Legal advocates warn that indefinite holds can cause people’s legal status to lapse entirely, exposing them to detention and deportation. Some applicants are preparing for worst-case scenarios: selling homes, splitting up families, returning to their home countries, or trying to extend student status to remain lawful while they wait.
U.S. citizens affected
U.S. citizens also suffer fallout when their foreign-born spouses’ petitions are frozen. Isaac Narvaez Gomez, a U.S. citizen from Venezuela, said paperwork to make his wife a permanent resident was put on hold; even after some holds lifted, interconnected forms remain stalled. The couple has been unable to fully start life together — from joint bank accounts to adding her to health insurance. “It’s been approximately five months and we have gotten no result,” he said.
Others with complex national histories say they and their families are caught out by a policy that sometimes fails to account for dual nationals, minorities persecuted at home, or people with long ties to the U.S. An assistant professor in North Carolina who was born in Iran, holds Canadian citizenship, and has lived in and out of the U.S. for more than a decade, said he and his wife face a green-card stop despite contributing to American higher education.
Broader enforcement shifts
Lawyers and advocates say the pause is part of a broader pivot under DHS toward interior enforcement and re-review of previously approved applications.
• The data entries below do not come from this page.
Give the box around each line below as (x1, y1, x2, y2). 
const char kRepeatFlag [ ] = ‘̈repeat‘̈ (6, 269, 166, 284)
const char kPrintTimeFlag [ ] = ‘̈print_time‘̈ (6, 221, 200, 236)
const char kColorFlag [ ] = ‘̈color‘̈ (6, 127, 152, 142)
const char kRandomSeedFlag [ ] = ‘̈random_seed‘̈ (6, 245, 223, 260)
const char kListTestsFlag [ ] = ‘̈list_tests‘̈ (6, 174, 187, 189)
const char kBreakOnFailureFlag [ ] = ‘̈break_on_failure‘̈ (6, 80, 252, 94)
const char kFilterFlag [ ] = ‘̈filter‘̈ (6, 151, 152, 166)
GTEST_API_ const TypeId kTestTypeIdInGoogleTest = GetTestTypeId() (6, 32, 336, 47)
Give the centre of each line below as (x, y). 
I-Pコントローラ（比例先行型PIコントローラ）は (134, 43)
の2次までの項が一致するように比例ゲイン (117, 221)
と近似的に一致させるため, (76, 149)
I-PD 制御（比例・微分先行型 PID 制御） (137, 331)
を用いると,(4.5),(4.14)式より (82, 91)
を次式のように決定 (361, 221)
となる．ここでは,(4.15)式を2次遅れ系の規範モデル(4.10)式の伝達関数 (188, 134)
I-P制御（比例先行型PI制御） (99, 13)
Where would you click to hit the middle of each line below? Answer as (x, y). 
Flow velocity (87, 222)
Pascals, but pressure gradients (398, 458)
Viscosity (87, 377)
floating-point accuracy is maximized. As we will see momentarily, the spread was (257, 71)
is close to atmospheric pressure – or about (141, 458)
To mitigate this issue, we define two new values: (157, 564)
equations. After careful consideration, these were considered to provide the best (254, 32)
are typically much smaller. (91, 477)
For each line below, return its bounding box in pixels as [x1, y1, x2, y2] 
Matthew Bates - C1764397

In the past year, the department has pursued policies to strip permission to be in the U.S., re-examine approvals, and slow naturalizations — steps that increase the risk of deportation for people already inside the country.
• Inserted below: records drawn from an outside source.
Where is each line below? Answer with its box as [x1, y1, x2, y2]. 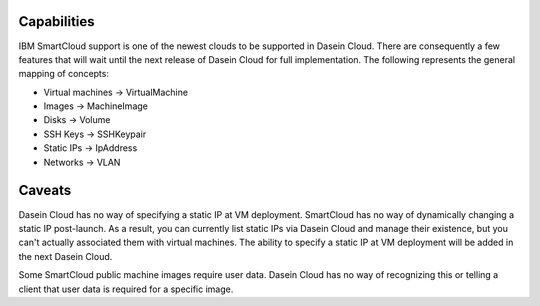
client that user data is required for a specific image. [18, 283, 234, 295]
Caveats [18, 182, 72, 199]
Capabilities [18, 13, 95, 30]
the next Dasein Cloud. [18, 250, 113, 262]
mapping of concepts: [18, 68, 110, 80]
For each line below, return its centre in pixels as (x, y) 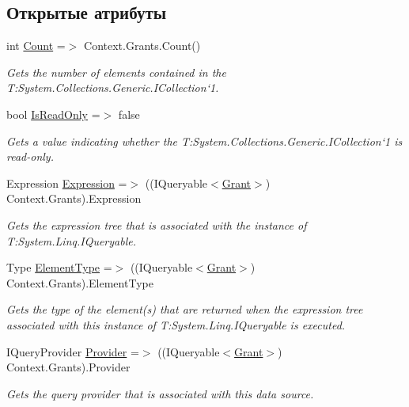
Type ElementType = (59, 267)
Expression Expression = (67, 183)
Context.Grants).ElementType (80, 282)
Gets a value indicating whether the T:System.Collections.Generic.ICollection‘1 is (204, 141)
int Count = (36, 46)
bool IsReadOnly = (53, 114)
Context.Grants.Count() (142, 46)
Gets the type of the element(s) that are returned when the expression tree (185, 309)
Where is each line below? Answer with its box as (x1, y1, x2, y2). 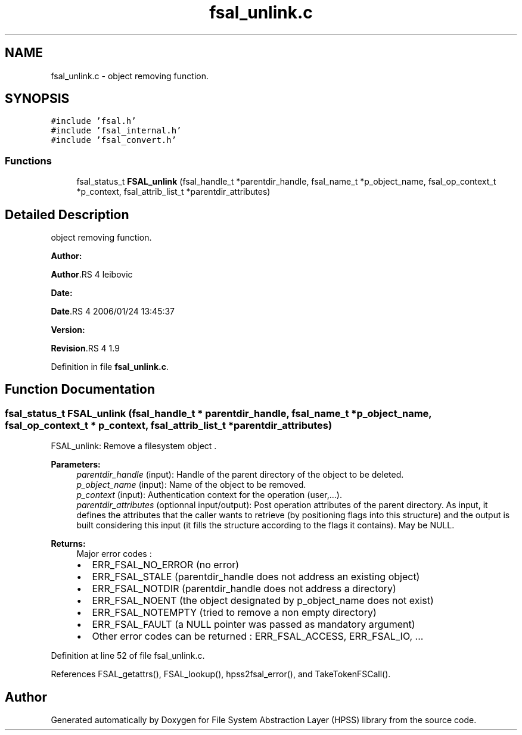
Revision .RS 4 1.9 (51, 343, 120, 354)
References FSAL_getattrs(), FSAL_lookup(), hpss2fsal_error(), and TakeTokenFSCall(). (51, 669, 391, 680)
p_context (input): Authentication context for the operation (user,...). (76, 490, 342, 500)
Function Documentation (5, 382, 155, 397)
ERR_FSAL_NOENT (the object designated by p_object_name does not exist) (92, 594, 434, 607)
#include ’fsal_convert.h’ (51, 135, 177, 145)
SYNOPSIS (5, 91, 70, 107)
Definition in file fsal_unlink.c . (51, 362, 169, 372)
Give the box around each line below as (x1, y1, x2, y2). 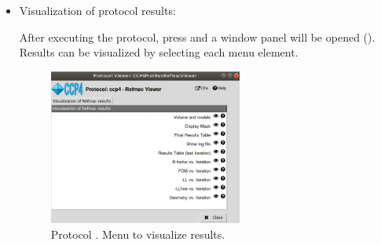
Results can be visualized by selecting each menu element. (19, 44, 299, 60)
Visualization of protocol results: (19, 2, 176, 18)
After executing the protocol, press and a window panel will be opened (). (19, 28, 376, 45)
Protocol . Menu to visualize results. (50, 225, 225, 242)
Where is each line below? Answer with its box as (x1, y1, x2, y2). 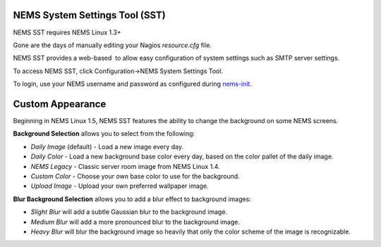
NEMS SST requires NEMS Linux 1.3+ (13, 28, 121, 37)
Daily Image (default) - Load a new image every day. (30, 142, 183, 151)
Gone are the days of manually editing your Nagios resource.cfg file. (13, 41, 212, 49)
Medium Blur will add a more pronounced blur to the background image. (30, 217, 240, 226)
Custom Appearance (13, 98, 107, 110)
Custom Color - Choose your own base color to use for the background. (30, 172, 240, 180)
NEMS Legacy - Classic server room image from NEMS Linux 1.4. (30, 162, 220, 170)
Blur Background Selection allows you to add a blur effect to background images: (13, 194, 252, 203)
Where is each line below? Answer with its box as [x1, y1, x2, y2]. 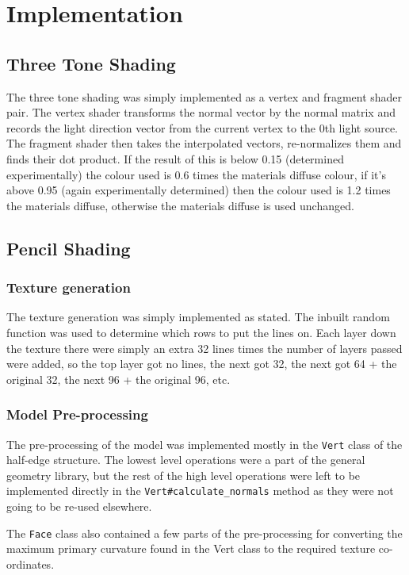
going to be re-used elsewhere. [6, 498, 152, 515]
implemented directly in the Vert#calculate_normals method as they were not [6, 482, 394, 499]
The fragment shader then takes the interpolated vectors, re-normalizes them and [6, 135, 402, 151]
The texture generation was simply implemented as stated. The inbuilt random [6, 309, 390, 325]
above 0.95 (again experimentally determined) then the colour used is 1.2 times [6, 182, 391, 198]
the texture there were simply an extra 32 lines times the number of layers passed [6, 339, 403, 356]
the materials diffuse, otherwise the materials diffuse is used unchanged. [6, 197, 354, 213]
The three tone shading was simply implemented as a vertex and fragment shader [6, 88, 403, 105]
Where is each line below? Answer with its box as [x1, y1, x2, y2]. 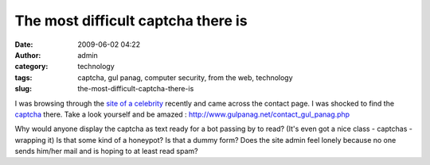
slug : [14, 84, 32, 94]
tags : [14, 72, 33, 82]
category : [14, 62, 49, 71]
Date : [14, 40, 33, 49]
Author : [14, 50, 41, 59]
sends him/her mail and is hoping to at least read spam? [14, 147, 198, 156]
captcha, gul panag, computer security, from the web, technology [77, 72, 294, 82]
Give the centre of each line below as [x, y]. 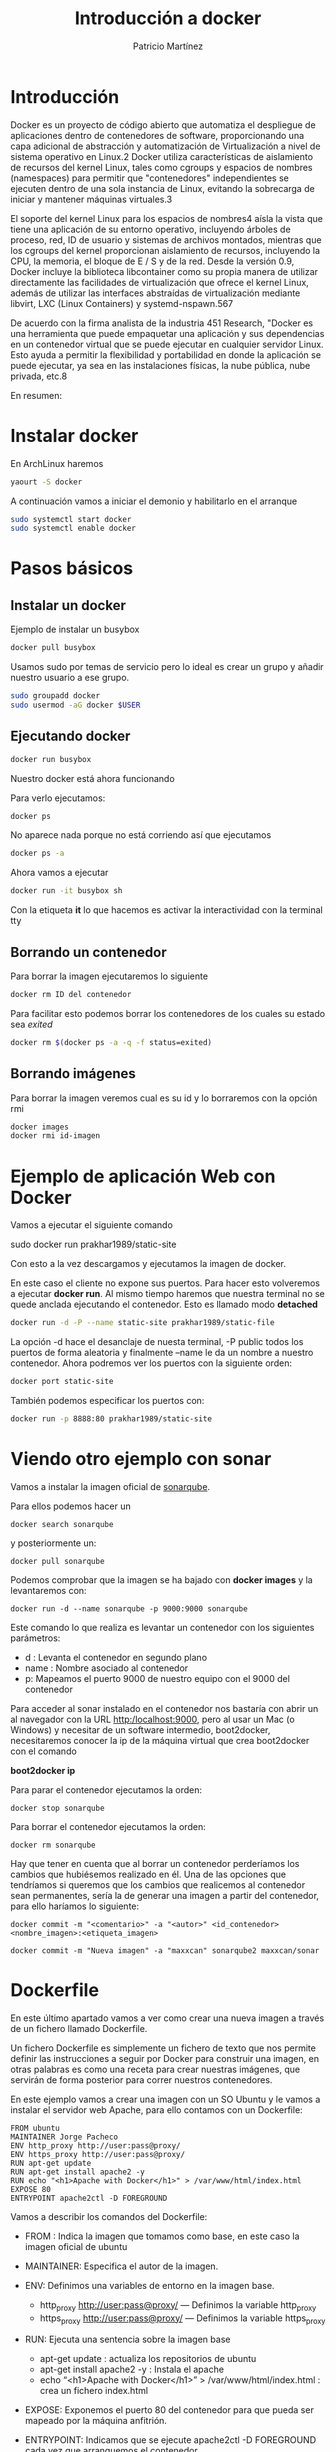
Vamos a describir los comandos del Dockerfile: [109, 2216]
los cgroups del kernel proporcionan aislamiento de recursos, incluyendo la [165, 250]
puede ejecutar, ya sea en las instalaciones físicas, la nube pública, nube [160, 365]
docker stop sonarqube [57, 1808]
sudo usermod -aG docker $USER [75, 705]
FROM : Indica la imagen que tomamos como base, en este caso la [162, 2236]
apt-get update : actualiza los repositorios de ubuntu [148, 2359]
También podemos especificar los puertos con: [107, 1400]

Zachary New said he counsels clients to preserve savings and consider contingency plans. He’s advised some to pursue additional degrees to extend student visas and counseled others about family separation. “These are all people who are trying to do things the right way. So by suddenly not having an option for doing things the right way, folks are kind of panicking,” he said. “People are losing jobs. People are losing placement and medical residency. People are losing status. And those things are not something that just goes away by processing starting again.”
Outlook
The pause remains legally contested and administratively shifting. DHS and USCIS assert the measures are temporary and necessary for enhanced vetting; opponents argue the holds are indefinite in practice and cause immediate, severe harm to individuals and employers. With millions of pending applications in the system, the consequences of the pause reach far beyond those born in the designated countries — touching families, employers, universities and communities across the United States.